The proposed amendments also do not change the nature of the proposed settlement of this litigation. As the Court of Appeals for the District of Columbia Circuit found in a similar circumstance, "[a]s long as the final consent decree is a 'logical outgrowth' of the proposed consent decree, there is no need for successive rounds of notice and comment on each revision." Hyperlaw, Inc. v. United States, No. 97-5183, 1998 WL 388807, at *3 (D.C. Cir. May 29, 1998).

III. THE AMENDED PROPOSED FINAL JUDGMENT SATISFIES THE "PUBLIC INTEREST" STANDARD

Before entering the amended proposed Final Judgment, the Court must determine whether the Judgment "is in the public interest," see 15 U.S.C. § 16(e)(1). In making that determination, the Court shall consider:

(A) the competitive impact of such judgment, including termination of alleged violations, provisions for enforcement and modification, duration of relief sought, anticipated effects of alternative remedies actually considered, whether its terms are ambiguous, and any other competitive considerations bearing upon the adequacy of such judgment that the court deems necessary to a determination of whether the consent judgment is in the public interest; and

(B) the impact of entry of such judgment upon competition in the relevant market or markets, upon the public generally and individuals alleging specific injury from the violations set forth in the complaint including consideration of the public benefit, if any, to be derived from a determination of the issues at trial.

15 U.S.C. § 16(e)(1).

The United States filed a CIS on June 12, 2008. In the CIS, the United States explained how the proposed Final Judgment eliminates the likely anticompetitive effects of NAR's VOW Policies and enjoins NAR from taking future actions to impede competition from VOW brokers. The CIS describes the meaning and proper application of the public-interest standard under the APPA, and the United States incorporates those statements herein by reference.

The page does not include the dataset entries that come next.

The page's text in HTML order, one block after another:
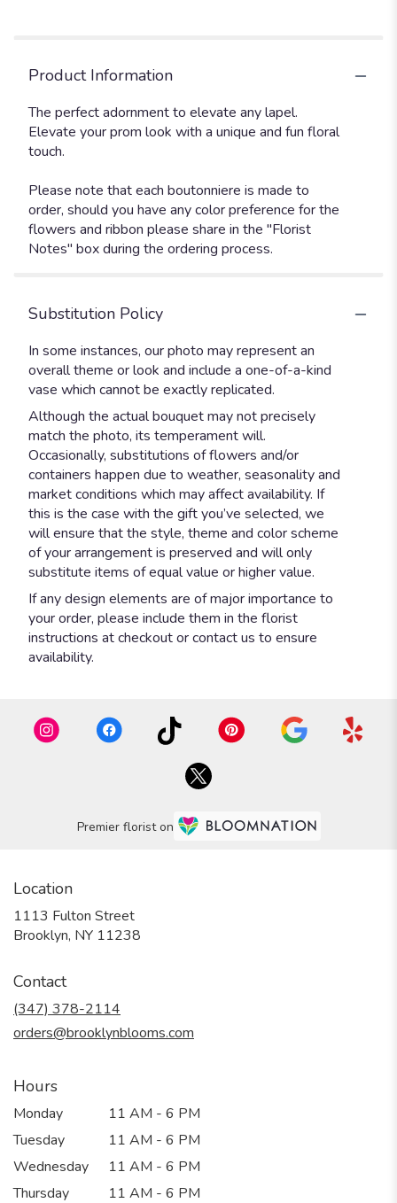
Product Information
The perfect adornment to elevate any lapel.
Elevate your prom look with a unique and fun floral
touch.
Please note that each boutonniere is made to
order, should you have any color preference for the
flowers and ribbon please share in the "Florist
Notes" box during the ordering process.
Substitution Policy
In some instances, our photo may represent an
overall theme or look and include a one-of-a-kind
vase which cannot be exactly replicated.
Although the actual bouquet may not precisely
match the photo, its temperament will.
Occasionally, substitutions of flowers and/or
containers happen due to weather, seasonality and
market conditions which may affect availability. If
this is the case with the gift you’ve selected, we
will ensure that the style, theme and color scheme
of your arrangement is preserved and will only
substitute items of equal value or higher value.
If any design elements are of major importance to
your order, please include them in the florist
instructions at checkout or contact us to ensure
availability.
Premier florist on
Location
1113 Fulton Street
Brooklyn, NY 11238
Contact
(347) 378-2114
orders@brooklynblooms.com
Hours
Monday
11 AM - 6 PM
Tuesday
11 AM - 6 PM
Wednesday
11 AM - 6 PM
Thursday
11 AM - 6 PM
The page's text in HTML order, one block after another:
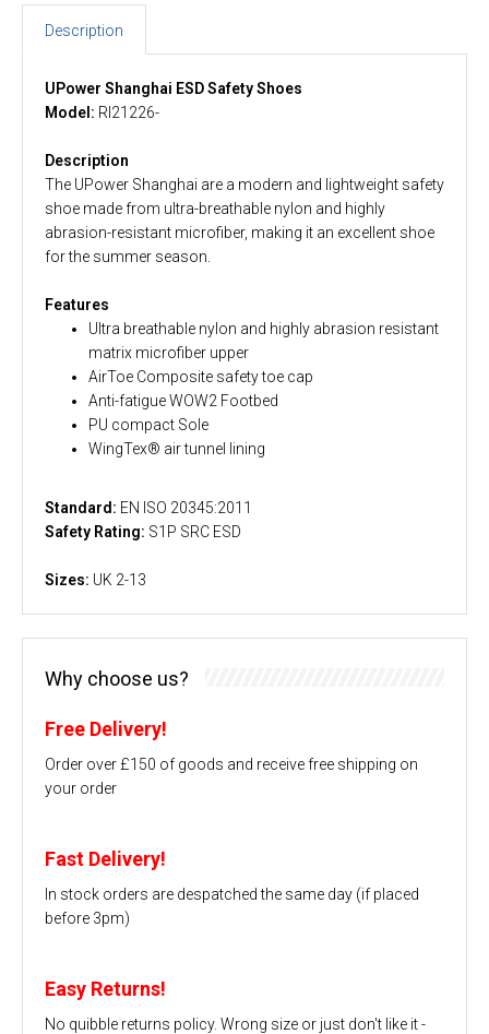
Description
UPower Shanghai ESD Safety Shoes
Model: RI21226-
Description
The UPower Shanghai are a modern and lightweight safety
shoe made from ultra-breathable nylon and highly
abrasion-resistant microfiber, making it an excellent shoe
for the summer season.
Features
Ultra breathable nylon and highly abrasion resistant
matrix microfiber upper
AirToe Composite safety toe cap
Anti-fatigue WOW2 Footbed
PU compact Sole
WingTex® air tunnel lining
Standard: EN ISO 20345:2011
Safety Rating: S1P SRC ESD
Sizes: UK 2-13
Why choose us?
Free Delivery!
Order over £150 of goods and receive free shipping on
your order
Fast Delivery!
In stock orders are despatched the same day (if placed
before 3pm)
Easy Returns!
No quibble returns policy. Wrong size or just don't like it -
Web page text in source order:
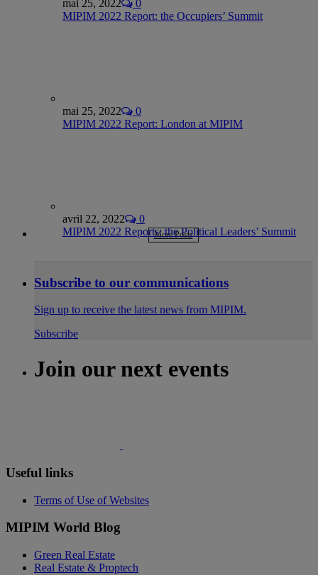
mai 25, 2022
0
MIPIM 2022 Report: the Occupiers’ Summit
mai 25, 2022
0
MIPIM 2022 Report: London at MIPIM
avril 22, 2022
0
MIPIM 2022 Reports: the Political Leaders’ Summit
More Posts
Subscribe to our communications
Sign up to receive the latest news from MIPIM.
Subscribe
Join our next events
Useful links
Terms of Use of Websites
MIPIM World Blog
Green Real Estate
Real Estate & Proptech
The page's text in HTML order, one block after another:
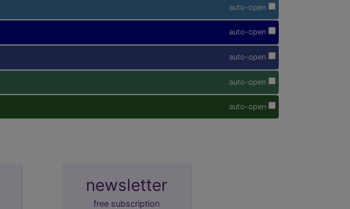
auto-open
auto-open
auto-open
auto-open
auto-open
newsletter
free subscription
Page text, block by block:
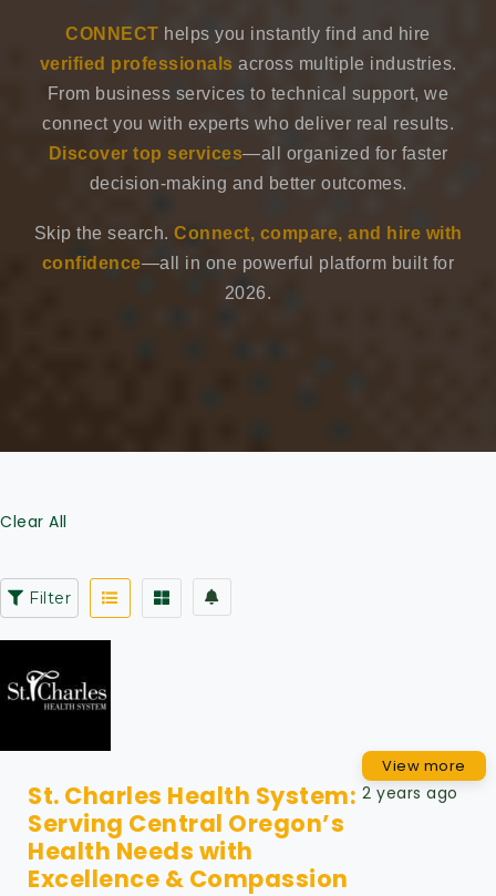
CONNECT helps you instantly find and hire
verified professionals across multiple industries.
From business services to technical support, we
connect you with experts who deliver real results.
Discover top services—all organized for faster
decision-making and better outcomes.
Skip the search. Connect, compare, and hire with
confidence—all in one powerful platform built for
2026.
Clear All
Filter
St. Charles Health System:
Serving Central Oregon’s
Health Needs with
Excellence & Compassion
View more
2 years ago
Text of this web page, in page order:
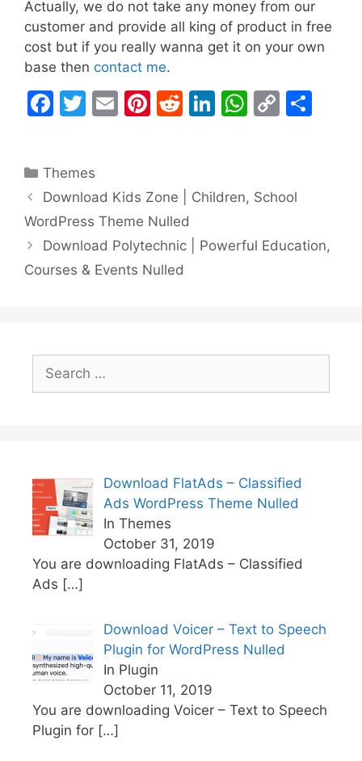
Actually, we do not take any money from our
customer and provide all king of product in free
cost but if you really wanna get it on your own
base then contact me.
F
e
b
o
o
k
T
er
E
Pi
st
R
di
t
Li
dI
W
A
p
p
C
Li
k
Categories
Themes
Download Kids Zone | Children, School
WordPress Theme Nulled
Download Polytechnic | Powerful Education,
Courses & Events Nulled
Search
for:
Download FlatAds – Classified
Ads WordPress Theme Nulled
In Themes
October 31, 2019
You are downloading FlatAds – Classified
Ads […]
Download Voicer – Text to Speech
Plugin for WordPress Nulled
In Plugin
October 11, 2019
You are downloading Voicer – Text to Speech
Plugin for […]
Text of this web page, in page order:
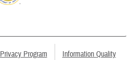
Privacy Program Information Quality
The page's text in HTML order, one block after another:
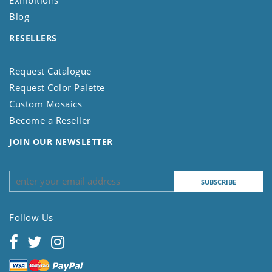
Blog
RESELLERS
Request Catalogue
Request Color Palette
Custom Mosaics
Become a Reseller
JOIN OUR NEWSLETTER
Follow Us
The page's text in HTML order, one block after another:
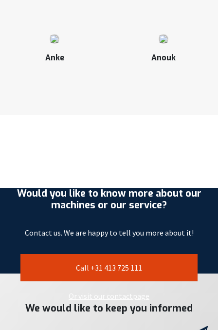
Anke Anouk
Would you like to know more about our
machines or our service?
Contact us. We are happy to tell you more about it!
Call +31 413 725 111
Or visit our contactpage
We would like to keep you informed
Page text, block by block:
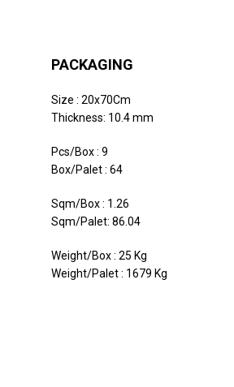
PACKAGING
Size : 20x70Cm
Thickness: 10.4 mm
Pcs/Box : 9
Box/Palet : 64
Sqm/Box : 1.26
Sqm/Palet: 86.04
Weight/Box : 25 Kg
Weight/Palet : 1679 Kg
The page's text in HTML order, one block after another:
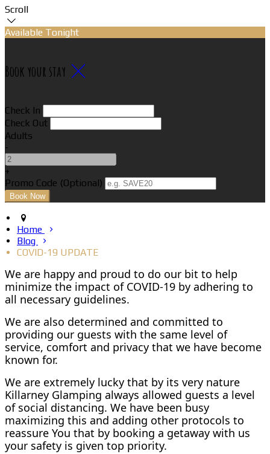
Scroll
Available Tonight
Book your stay
Check In
Check Out
Adults
-
+
Promo Code (Optional)
Home
Blog
COVID-19 UPDATE
We are happy and proud to do our bit to help
minimize the impact of COVID-19 by adhering to
all necessary guidelines.
We are also determined and committed to
providing our guests with the same level of
service, comfort and privacy that we have become
known for.
We are extremely lucky that by its very nature
Killarney Glamping always allowed guests a level
of social distancing. We have been busy
maximizing this and adding other protocols to
reassure You that by booking a getaway with us
your safety is given top priority.
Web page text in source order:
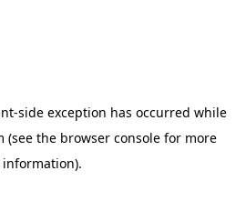
-side exception has occurred while
(see the browser console for more
information).
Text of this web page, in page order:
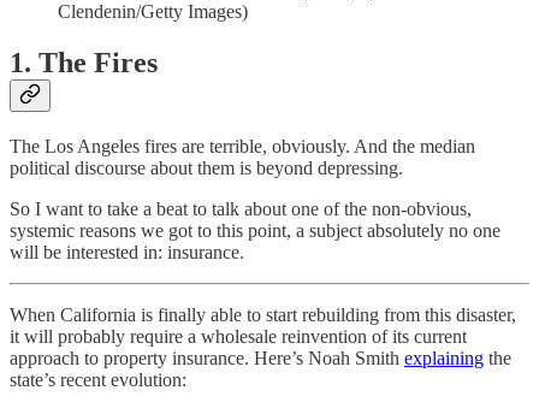
Clendenin/Getty Images)
1. The Fires
The Los Angeles fires are terrible, obviously. And the median
political discourse about them is beyond depressing.
So I want to take a beat to talk about one of the non-obvious,
systemic reasons we got to this point, a subject absolutely no one
will be interested in: insurance.
When California is finally able to start rebuilding from this disaster,
it will probably require a wholesale reinvention of its current
approach to property insurance. Here’s Noah Smith explaining the
state’s recent evolution:
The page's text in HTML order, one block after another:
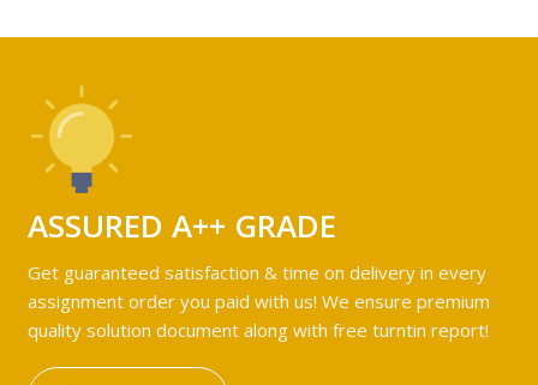
ASSURED A++ GRADE
Get guaranteed satisfaction & time on delivery in every
assignment order you paid with us! We ensure premium
quality solution document along with free turntin report!
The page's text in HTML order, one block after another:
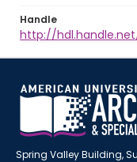
Handle
http://hdl.handle.net/
Spring Valley Building,
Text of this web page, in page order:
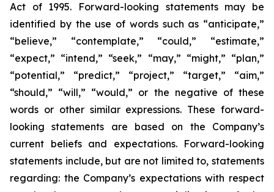
Act of 1995. Forward-looking statements may be
identified by the use of words such as “anticipate,”
“believe,” “contemplate,” “could,” “estimate,”
“expect,” “intend,” “seek,” “may,” “might,” “plan,”
“potential,” “predict,” “project,” “target,” “aim,”
“should,” “will,” “would,” or the negative of these
words or other similar expressions. These forward-
looking statements are based on the Company’s
current beliefs and expectations. Forward-looking
statements include, but are not limited to, statements
regarding: the Company’s expectations with respect
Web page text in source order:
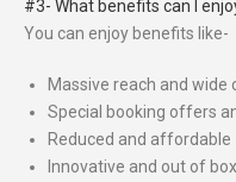
#3- What benefits can I
You can enjoy benefits like-
Massive reach and wide
Special booking offers
Reduced and affordable
Innovative and out of
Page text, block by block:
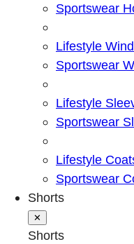
Sportswear
Lifestyle
Sportswear
Lifestyle
Sportswear
Lifestyle
Sportswear
Shorts
✕
Shorts
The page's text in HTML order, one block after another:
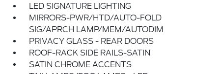
LED SIGNATURE LIGHTING
MIRRORS-PWR/HTD/AUTO-FOLD
SIG/APRCH LAMP/MEM/AUTODIM
PRIVACY GLASS - REAR DOORS
ROOF-RACK SIDE RAILS-SATIN
SATIN CHROME ACCENTS
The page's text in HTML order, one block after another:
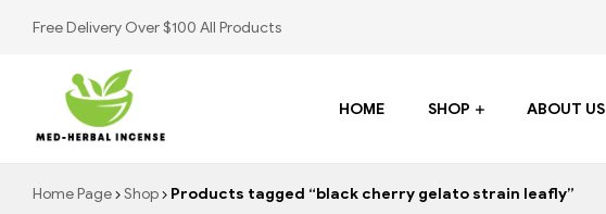
Free Delivery Over $100 All Products
Med
HOME SHOP ABOUT US
Home Page Shop Products tagged “black cherry gelato strain leafly”
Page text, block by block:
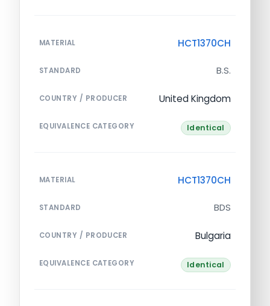
MATERIAL HCT1370CH
STANDARD B.S.
COUNTRY / PRODUCER United Kingdom
EQUIVALENCE CATEGORY Identical
MATERIAL HCT1370CH
STANDARD BDS
COUNTRY / PRODUCER Bulgaria
EQUIVALENCE CATEGORY Identical
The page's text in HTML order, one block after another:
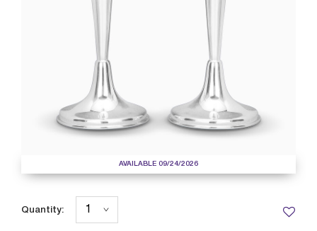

The public has had an opportunity to comment on the proposed Final Judgment as required by law. Nine comments were submitted to the United States. The United States' Response to Comments identifies the minor modifications to the proposed Final Judgment discussed above and explains why the amended proposed Final Judgment is within the range of settlements consistent with the public interest.

IV. CONCLUSION

For the reasons set forth in this Memorandum, the CIS, and the Response to Comments, the Court should find that the amended proposed Final Judgment is in the public interest. The Court should then enter the amended proposed Final Judgment.

Respectfully submitted,

CERTIFICATE OF SERVICE

I, David C. Kully, hereby certify that on this 7th day of November, 2008, I caused a copy of the foregoing Motion for Entry of the Amended Proposed Final Judgment and Memorandum in Support to be served by ECF on counsel for the defendant identified below.